WORK ORDER: In the data that follows, find each line containing "dimensional" and copy it.

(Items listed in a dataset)
+ + + + +

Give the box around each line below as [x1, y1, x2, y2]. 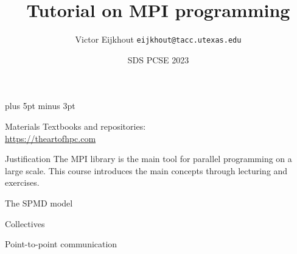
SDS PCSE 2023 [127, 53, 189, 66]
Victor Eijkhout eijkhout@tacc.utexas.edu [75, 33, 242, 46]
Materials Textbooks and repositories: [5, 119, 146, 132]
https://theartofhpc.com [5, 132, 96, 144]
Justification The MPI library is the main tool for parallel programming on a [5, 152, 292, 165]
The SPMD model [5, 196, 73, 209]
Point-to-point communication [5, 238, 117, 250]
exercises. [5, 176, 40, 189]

+ + + + +

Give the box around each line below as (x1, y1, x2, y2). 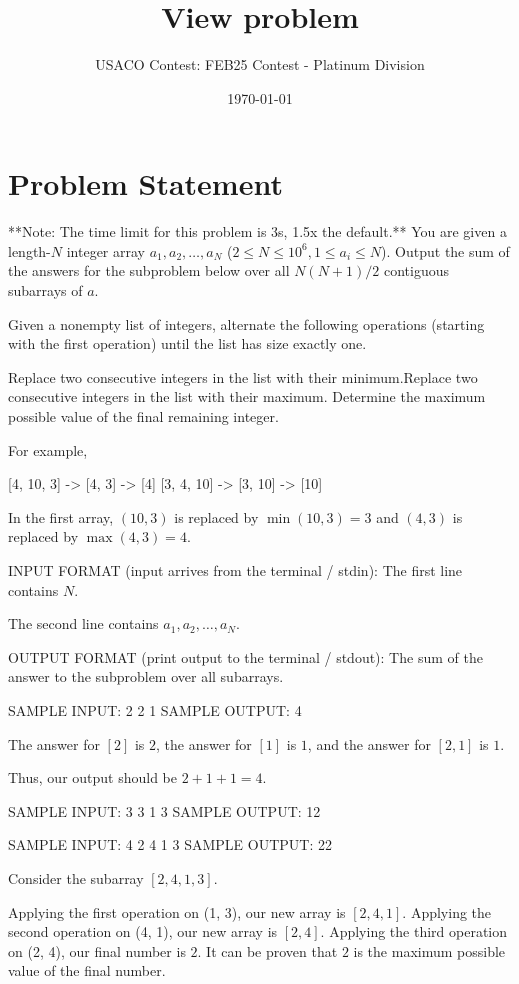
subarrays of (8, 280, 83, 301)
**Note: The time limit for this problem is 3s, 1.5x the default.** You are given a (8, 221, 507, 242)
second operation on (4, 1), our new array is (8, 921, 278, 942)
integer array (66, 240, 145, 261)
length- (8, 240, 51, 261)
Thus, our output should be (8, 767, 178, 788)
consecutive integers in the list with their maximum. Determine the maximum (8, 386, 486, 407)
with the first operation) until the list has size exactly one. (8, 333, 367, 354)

+ + + + +

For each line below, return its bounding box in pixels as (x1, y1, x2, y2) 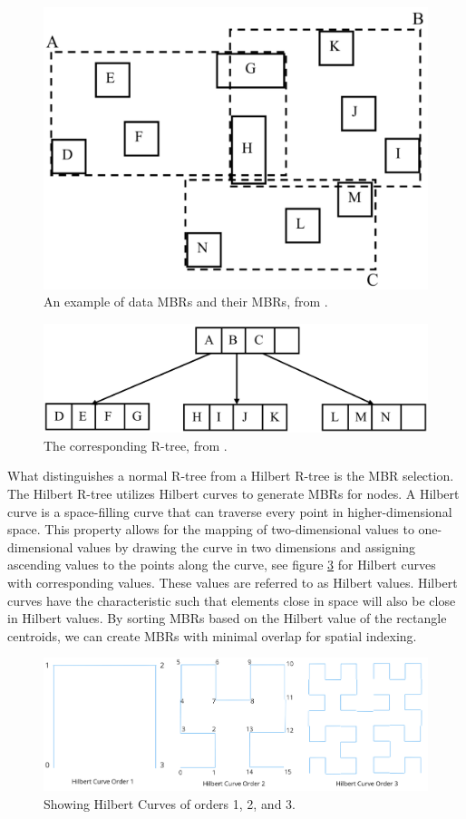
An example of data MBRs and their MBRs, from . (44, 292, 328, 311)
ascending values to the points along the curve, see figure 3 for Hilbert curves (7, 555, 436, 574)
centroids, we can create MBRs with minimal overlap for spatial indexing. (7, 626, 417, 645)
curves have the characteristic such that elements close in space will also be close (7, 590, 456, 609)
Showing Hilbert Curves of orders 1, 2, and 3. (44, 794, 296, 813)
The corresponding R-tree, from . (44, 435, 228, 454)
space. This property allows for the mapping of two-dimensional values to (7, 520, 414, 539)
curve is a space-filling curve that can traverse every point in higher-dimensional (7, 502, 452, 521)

+ + + + +

SOLUTION TO THE PROBLEM:
space. This property allows for the mapping of two-dimensional values to (7, 520, 414, 539)
curve is a space-filling curve that can traverse every point in higher-dimensional (7, 502, 452, 521)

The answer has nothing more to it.